### EXERCISE REQUIREMENTS
With pictures removed, the data below should be returned exactly.

------ COLLECTED DATA

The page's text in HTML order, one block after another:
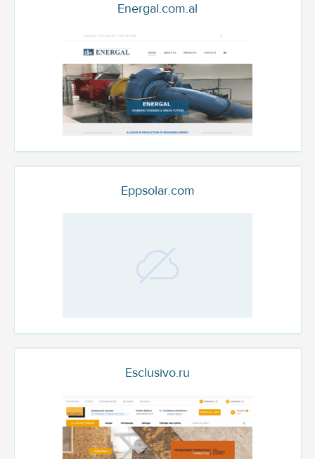
Energal.com.al
Eppsolar.com
Esclusivo.ru

------------

### THE ANSWER
The page's text in HTML order, one block after another:
Energal.com.al
Eppsolar.com
Esclusivo.ru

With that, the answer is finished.